# Dish 625 DVR: How to extract shows?



## Teletubbie (Jun 23, 2006)

I'm a long time ReplayTV user and I'm trying to help a coworker who is migrating from Dish to DirecTV DVR. He owns a 625 model and he has a few shows that he wants to save it in a format that he can either watch it later or transfer to his new DVR. I'm familiar with extracting shows from ReplayTV either to a PC or another hard drive. Can something similar be done with the 625 model? Thanks.


----------



## JohnL (Apr 1, 2002)

Teletubbie said:


> I'm a long time ReplayTV user and I'm trying to help a coworker who is migrating from Dish to DirecTV DVR. He owns a 625 model and he has a few shows that he wants to save it in a format that he can either watch it later or transfer to his new DVR. I'm familiar with extracting shows from ReplayTV either to a PC or another hard drive. Can something similar be done with the 625 model?

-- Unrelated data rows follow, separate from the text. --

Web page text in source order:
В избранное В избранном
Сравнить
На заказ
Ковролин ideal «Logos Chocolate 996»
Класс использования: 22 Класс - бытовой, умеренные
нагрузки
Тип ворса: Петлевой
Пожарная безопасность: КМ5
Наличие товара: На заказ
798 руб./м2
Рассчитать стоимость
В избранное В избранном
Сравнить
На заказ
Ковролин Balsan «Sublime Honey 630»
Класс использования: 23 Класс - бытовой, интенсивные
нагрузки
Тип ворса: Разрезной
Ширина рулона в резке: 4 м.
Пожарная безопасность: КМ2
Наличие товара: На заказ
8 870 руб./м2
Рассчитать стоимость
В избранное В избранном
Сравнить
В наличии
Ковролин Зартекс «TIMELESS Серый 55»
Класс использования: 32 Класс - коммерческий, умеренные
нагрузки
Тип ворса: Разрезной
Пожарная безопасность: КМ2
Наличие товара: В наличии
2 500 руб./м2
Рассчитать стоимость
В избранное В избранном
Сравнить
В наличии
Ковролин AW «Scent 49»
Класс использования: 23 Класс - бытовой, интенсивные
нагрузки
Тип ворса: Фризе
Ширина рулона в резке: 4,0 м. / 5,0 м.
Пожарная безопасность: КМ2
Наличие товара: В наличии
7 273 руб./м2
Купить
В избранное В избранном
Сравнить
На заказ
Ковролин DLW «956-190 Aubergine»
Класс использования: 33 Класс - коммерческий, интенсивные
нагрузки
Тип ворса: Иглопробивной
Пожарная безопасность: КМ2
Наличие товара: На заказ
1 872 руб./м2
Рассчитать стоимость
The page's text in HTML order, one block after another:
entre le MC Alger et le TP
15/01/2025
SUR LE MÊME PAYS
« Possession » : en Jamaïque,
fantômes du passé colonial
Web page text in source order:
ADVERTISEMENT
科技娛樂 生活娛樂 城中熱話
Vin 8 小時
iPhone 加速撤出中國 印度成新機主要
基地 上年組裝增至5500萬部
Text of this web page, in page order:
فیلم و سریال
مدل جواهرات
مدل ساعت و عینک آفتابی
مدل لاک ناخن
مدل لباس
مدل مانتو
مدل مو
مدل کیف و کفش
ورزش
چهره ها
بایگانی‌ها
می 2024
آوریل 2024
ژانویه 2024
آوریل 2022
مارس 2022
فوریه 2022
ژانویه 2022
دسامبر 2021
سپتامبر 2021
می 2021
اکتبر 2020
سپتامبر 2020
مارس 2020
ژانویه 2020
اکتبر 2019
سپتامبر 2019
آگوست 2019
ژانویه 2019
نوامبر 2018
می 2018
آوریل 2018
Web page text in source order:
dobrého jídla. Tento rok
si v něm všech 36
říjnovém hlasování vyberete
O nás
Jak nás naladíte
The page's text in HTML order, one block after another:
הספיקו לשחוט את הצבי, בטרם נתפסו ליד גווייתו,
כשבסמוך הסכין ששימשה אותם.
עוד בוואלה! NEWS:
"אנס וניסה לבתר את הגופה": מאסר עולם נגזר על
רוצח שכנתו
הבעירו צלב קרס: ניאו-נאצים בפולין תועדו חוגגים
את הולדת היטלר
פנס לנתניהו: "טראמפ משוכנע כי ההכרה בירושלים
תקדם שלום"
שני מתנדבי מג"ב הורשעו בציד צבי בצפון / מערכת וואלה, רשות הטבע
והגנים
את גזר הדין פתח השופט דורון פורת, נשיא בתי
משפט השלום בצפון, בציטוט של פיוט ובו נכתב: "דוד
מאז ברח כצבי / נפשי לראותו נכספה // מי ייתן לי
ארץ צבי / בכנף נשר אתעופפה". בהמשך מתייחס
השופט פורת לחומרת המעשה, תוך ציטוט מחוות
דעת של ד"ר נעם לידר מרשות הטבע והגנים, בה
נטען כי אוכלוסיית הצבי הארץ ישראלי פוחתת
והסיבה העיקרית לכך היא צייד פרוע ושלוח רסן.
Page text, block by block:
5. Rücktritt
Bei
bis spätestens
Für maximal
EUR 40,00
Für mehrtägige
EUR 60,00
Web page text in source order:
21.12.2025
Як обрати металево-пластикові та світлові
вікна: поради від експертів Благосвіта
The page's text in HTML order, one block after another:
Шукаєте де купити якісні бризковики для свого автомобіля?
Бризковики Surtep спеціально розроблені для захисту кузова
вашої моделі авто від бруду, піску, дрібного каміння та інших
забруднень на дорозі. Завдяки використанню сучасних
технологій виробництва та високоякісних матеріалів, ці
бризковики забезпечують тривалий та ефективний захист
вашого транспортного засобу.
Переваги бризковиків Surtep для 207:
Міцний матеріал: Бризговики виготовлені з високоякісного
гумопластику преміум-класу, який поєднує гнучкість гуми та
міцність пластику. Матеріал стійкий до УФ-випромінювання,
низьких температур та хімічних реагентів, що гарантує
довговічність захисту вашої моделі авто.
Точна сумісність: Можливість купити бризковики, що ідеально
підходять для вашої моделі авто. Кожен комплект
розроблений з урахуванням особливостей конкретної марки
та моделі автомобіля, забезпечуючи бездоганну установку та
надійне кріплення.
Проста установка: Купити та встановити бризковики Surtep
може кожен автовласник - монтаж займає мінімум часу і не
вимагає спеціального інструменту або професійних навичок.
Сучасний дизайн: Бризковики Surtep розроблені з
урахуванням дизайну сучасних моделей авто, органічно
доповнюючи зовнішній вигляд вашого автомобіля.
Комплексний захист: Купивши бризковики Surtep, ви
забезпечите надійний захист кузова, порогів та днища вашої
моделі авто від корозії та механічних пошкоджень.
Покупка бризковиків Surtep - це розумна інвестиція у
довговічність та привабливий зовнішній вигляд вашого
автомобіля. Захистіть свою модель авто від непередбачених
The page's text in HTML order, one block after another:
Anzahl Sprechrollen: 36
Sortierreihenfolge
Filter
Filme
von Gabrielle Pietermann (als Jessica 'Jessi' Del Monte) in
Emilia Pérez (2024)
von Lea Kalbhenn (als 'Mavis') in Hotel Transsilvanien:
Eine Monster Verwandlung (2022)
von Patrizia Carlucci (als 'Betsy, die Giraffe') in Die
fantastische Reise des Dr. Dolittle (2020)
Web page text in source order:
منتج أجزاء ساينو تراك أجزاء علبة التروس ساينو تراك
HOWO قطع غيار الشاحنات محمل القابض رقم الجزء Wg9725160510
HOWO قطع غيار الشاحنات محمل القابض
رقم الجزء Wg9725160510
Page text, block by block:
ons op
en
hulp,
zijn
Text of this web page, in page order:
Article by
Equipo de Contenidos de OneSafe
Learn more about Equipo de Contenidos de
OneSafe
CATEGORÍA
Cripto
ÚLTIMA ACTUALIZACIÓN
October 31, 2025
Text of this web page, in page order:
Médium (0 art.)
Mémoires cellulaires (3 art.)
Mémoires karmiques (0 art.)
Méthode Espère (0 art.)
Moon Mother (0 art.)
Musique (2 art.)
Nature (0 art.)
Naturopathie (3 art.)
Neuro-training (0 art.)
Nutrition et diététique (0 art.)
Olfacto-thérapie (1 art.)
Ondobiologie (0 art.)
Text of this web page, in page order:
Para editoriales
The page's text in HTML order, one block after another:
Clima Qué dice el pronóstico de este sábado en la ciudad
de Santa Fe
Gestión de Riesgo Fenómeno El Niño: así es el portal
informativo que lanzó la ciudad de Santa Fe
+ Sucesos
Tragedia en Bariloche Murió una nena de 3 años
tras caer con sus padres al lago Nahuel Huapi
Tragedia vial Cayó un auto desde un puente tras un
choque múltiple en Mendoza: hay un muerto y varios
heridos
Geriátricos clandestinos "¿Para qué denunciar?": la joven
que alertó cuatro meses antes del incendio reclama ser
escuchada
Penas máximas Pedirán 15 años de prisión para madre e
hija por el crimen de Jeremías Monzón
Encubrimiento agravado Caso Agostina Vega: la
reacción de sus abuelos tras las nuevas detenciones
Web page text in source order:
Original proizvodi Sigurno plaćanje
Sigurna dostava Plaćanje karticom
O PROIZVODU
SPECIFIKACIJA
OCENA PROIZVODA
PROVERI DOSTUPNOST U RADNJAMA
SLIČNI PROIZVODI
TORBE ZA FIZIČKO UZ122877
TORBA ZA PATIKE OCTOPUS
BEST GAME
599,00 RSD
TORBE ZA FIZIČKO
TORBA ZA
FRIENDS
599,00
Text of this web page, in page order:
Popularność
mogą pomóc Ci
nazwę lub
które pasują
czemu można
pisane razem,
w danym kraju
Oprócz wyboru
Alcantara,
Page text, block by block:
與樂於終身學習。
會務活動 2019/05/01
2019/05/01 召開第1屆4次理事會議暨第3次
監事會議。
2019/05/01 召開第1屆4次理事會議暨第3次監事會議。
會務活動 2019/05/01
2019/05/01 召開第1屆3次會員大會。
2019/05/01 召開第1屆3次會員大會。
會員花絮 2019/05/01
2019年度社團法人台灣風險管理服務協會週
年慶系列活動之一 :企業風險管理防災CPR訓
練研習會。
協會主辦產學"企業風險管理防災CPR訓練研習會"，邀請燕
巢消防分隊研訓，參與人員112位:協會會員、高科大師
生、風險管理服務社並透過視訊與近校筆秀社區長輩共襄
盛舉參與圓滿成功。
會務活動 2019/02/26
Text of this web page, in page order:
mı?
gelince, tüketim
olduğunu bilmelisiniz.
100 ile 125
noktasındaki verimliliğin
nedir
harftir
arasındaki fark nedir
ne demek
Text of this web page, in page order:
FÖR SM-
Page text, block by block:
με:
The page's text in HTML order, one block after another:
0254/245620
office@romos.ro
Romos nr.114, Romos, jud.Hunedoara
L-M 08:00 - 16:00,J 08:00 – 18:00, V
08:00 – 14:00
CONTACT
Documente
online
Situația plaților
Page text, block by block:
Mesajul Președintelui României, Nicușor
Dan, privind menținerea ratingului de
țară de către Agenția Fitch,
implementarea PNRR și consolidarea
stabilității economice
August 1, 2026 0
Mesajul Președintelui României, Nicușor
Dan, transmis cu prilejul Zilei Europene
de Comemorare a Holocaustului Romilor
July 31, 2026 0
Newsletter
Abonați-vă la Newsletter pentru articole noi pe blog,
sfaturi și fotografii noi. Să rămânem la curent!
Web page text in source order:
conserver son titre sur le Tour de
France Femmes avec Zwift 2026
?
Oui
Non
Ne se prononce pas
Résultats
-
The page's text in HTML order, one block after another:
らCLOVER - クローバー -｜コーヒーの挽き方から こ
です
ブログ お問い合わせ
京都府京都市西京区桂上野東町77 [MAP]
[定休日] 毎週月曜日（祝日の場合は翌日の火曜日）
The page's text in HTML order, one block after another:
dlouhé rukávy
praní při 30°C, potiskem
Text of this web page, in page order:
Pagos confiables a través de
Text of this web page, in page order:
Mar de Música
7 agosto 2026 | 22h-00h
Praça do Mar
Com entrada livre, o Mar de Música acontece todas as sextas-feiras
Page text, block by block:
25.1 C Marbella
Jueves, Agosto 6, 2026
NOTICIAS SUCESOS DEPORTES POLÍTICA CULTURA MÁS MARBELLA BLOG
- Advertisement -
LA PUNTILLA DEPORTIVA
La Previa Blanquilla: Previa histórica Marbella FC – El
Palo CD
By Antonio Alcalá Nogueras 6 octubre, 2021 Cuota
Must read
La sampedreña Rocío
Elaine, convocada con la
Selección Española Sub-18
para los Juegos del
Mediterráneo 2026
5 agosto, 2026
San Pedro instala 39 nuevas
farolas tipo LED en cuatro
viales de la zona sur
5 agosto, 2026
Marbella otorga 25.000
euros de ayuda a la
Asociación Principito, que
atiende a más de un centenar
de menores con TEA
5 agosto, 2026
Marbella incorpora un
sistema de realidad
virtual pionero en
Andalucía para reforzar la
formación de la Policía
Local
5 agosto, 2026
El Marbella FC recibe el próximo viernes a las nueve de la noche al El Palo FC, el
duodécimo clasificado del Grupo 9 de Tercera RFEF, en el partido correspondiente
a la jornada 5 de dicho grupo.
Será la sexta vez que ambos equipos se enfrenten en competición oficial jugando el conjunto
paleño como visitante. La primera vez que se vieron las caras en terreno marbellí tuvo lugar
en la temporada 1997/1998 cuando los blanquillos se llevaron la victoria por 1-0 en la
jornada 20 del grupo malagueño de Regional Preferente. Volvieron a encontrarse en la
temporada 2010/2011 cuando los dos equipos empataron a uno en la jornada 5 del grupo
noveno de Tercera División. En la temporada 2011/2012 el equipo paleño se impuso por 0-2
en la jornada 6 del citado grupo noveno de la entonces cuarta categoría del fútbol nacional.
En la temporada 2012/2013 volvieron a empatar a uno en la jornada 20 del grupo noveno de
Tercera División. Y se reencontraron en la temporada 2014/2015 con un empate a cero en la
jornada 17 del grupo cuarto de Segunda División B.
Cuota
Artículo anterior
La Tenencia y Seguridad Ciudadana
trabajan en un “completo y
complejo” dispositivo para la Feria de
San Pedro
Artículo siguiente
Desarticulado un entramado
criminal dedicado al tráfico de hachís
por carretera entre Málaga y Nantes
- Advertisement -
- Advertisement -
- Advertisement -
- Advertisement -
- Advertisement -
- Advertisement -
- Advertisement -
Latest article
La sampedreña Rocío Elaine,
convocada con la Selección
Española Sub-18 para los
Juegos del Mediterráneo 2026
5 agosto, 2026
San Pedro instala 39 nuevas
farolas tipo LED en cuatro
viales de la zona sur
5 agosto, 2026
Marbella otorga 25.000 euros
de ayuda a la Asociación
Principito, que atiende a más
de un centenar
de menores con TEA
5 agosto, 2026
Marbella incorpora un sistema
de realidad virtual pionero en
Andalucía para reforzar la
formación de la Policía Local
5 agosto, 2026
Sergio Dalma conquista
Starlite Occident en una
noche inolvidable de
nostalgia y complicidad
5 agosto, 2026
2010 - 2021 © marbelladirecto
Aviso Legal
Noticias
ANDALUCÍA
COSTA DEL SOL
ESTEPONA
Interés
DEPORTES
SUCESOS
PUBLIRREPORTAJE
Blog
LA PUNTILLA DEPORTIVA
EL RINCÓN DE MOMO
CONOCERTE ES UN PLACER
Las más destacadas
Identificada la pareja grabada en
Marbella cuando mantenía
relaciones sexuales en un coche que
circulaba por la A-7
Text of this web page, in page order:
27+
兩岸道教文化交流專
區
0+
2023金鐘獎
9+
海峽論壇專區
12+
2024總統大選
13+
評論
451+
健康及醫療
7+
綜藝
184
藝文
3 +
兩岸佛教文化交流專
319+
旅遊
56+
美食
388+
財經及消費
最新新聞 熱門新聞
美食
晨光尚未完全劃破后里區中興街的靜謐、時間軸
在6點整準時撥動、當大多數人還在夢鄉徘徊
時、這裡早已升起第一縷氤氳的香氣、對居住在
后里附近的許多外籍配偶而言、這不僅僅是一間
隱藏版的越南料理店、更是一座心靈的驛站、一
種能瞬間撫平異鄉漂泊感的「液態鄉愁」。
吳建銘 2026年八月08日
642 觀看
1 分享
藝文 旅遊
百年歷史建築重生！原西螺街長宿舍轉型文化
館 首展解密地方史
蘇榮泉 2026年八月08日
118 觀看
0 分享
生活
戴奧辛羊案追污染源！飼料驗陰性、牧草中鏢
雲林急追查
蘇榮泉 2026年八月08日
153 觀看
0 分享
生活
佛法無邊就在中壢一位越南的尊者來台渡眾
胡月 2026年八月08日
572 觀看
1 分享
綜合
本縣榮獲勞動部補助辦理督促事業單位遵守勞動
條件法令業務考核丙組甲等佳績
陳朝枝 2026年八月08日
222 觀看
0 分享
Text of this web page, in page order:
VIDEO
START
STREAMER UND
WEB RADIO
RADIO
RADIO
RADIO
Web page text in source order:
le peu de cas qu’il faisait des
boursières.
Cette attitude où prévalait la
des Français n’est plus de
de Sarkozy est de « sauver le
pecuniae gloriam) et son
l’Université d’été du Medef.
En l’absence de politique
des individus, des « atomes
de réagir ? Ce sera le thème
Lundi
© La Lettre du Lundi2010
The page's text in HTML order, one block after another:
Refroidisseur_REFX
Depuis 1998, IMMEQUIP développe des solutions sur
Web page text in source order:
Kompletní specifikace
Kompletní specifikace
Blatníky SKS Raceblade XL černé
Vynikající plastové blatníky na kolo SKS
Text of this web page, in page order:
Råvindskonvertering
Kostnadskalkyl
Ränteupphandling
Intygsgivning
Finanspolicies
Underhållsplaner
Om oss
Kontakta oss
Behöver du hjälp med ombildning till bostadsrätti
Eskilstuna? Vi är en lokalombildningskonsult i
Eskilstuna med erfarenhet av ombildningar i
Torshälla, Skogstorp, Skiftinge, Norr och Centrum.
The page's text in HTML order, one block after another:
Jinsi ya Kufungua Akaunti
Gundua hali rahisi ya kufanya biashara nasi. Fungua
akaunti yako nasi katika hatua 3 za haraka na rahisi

Thanks.


Teletubbie,

Sorry, NO. The only way to archive shows from a Dish DVR would be to use the analog outputs and capture them to a standalone, DVD or via a computer capture card.

John


----------



## suptech (Jul 2, 2006)

JohnL said:


> Teletubbie,
> 
> Sorry, NO. The only way to archive shows from a Dish DVR would be to use the analog outputs and capture them to a standalone, DVD or via a computer capture card.
> 
> John


The less then $100 ( after rebate ) Dishplayer AV402 can do it .
I'd post a link ..but somehow my account has been lost ....
So I'm a newbie ..again ;-]

go to fatwallet and search on dishplayer


----------



## mbutler1 (Jul 2, 2006)

Teletubbie said:


> I'm a long time ReplayTV user and I'm trying to help a coworker who is migrating from Dish to DirecTV DVR. He owns a 625 model and he has a few shows that he wants to save it in a format that he can either watch it later or transfer to his new DVR. I'm familiar with extracting shows from ReplayTV either to a PC or another hard drive. Can something similar be done with the 625 model? Thanks.


I don't own a 625 but I have seen articles online describing how to pull the recorded shows directly off the hard drive. Can't speak to if it works or if it turns your receiver into a big paperweight but I have seen detailed instructions online for doing what you want to do. Either way, I'm sure it would void the warranty on the unit.

Short of hacking the unit you might want to see if you can hook up the coax out of the 625 to the antenna in on the new DVR and record your shows that way. That should work, in theory, I think. This would cover the DVR -> DVR, if you wanted to go from DVR -> PC, then the previous poster's video capture card and dishplayer solutions are the way to go.


----------



## boba (May 23, 2003)

Neither DISH nor Directv DVR's can record ANALOG over the air so burning to a DVD or video tape is probably your best option.


----------